Ob Aktivist, verdienter Lehrer des Volkes oder Nationalpreis-Träger – mit den Auszeichnungen habe die SED-Partei- und Staatsführung ihre Idee vom sozialistischen Menschen verfolgt, erläutert Wolle. „Da sollte die Arbeit eine Sache der Ehre, Selbstverwirklichung und Freude sein – Arbeit im Dienste der Gemeinschaft, des Staates.“ Das habe man fördern wollen.

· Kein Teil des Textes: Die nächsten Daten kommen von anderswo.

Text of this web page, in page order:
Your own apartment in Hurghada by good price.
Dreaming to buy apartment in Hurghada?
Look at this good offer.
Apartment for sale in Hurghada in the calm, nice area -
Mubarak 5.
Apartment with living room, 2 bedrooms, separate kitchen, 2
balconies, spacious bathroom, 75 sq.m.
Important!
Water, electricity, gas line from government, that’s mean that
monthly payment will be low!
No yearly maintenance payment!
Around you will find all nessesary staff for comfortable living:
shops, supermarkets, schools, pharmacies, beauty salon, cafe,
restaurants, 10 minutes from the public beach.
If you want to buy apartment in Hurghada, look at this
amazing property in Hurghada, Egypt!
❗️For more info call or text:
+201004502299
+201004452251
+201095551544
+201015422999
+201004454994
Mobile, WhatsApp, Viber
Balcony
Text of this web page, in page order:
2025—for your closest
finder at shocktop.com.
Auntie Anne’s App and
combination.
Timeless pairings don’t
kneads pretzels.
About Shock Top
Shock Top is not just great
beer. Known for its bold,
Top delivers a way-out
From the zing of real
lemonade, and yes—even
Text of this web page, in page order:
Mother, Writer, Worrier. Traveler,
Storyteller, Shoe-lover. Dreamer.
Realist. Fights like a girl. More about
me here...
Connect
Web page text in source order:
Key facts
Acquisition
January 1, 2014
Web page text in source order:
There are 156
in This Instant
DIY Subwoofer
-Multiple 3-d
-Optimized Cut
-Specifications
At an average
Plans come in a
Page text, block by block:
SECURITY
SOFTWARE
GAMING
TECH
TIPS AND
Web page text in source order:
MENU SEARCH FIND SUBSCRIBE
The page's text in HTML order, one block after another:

„Wie eine Maschine lief das und wurde immer peinlicher“, meint Wolle. Zum jährlichen Ritual gehörte auch, die neuen Ordensträger im „Neuen Deutschland“ zu veröffentlichen. So standen am 6. Oktober 1989 im „Zentralorgan der Sozialistischen Einheitspartei Deutschlands“ in einer langen Namensliste unter anderem der Meister eines Walzwerks, die Chefärztin einer Spezialklinik des Regierungskrankenhauses, Leiter von Brigaden im Wohnungs- und Straßenbau, ein Schlosser, eine Meisterin in einer Schnapsfabrik, aber auch der Minister für Handel und Versorgung.

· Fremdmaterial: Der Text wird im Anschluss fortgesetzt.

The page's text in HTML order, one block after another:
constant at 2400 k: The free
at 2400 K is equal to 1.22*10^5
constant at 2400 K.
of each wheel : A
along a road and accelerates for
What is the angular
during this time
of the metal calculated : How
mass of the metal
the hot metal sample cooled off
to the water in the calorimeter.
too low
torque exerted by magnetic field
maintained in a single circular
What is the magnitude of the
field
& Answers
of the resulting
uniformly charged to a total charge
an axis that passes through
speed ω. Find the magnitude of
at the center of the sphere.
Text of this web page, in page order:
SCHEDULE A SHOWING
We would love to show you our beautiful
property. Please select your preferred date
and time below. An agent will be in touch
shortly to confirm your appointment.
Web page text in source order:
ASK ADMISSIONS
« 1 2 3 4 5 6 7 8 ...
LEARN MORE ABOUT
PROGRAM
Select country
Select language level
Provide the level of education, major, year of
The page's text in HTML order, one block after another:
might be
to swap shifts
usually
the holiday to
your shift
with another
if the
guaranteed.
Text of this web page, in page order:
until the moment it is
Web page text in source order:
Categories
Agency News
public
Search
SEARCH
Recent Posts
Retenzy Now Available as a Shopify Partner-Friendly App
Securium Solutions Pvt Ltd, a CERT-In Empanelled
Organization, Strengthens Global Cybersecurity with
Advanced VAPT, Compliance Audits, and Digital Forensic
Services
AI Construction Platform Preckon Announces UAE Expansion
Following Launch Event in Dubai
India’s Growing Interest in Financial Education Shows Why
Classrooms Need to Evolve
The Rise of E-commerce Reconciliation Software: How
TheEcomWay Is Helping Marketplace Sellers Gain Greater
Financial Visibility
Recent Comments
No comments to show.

Verleihung des Ehrentitels „Held der Arbeit“ an Günther Lieske von der Stahlgießerei Marten AG Chemnitz-Borna 1950. Foto: Bundesarchiv

„Das war schön aufgeteilt, es sollte bunt aussehen“, sagt Wolle, der in der DDR im Ost-Berliner Transformatorenwerk arbeitete. Bei den Auszeichnungen sei darauf geachtet worden, dass alle Bereiche vertreten sind – auch wenn aus manchen Arbeitern längst Funktionäre geworden waren. Die Vorschläge seien von der SED-Führung geprüft worden. „Es musste schon ein treu ergebener Staatsbürger sein – dann ging das seinen sozialistischen Gang“, sagt Wolle ironisch.

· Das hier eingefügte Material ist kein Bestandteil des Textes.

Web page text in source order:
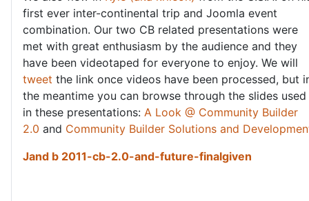
first ever inter-continental trip and Joomla event
combination. Our two CB related presentations were
met with great enthusiasm by the audience and they
have been videotaped for everyone to enjoy. We will
tweet the link once videos have been processed, but
the meantime you can browse through the slides used
in these presentations: A Look @ Community Builder
2.0 and Community Builder Solutions and
Jand b 2011-cb-2.0-and-future-finalgiven
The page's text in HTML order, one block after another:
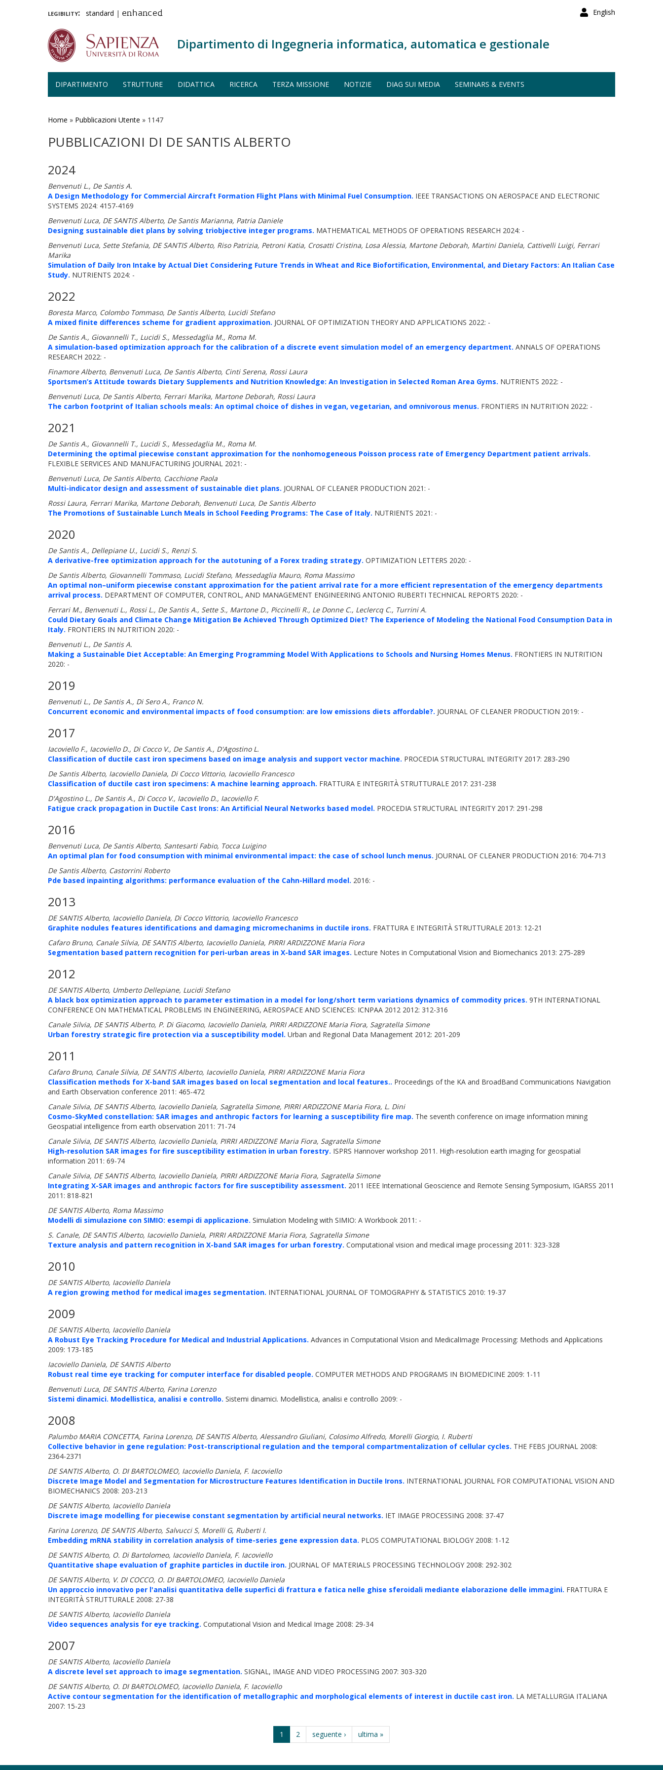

Viele hätten auch gelästert und gewitzelt über die Staatsehrung. Standen Arbeiter rum, weil etwa Material fehlte, hieß es schon mal ironisch: „So wirst du nie Held der Arbeit“, erinnert sich Wolle. 1989/90 habe es auch Fälle gegeben, in denen Auszeichnungen wie etwa Nationalpreise aus Protest zurückgegeben worden seien. „Held der Arbeit“ wurde an Einzelne verliehen, Nationalpreise für Leistungen in Wissenschaft und Technik gingen auch an Kollektive.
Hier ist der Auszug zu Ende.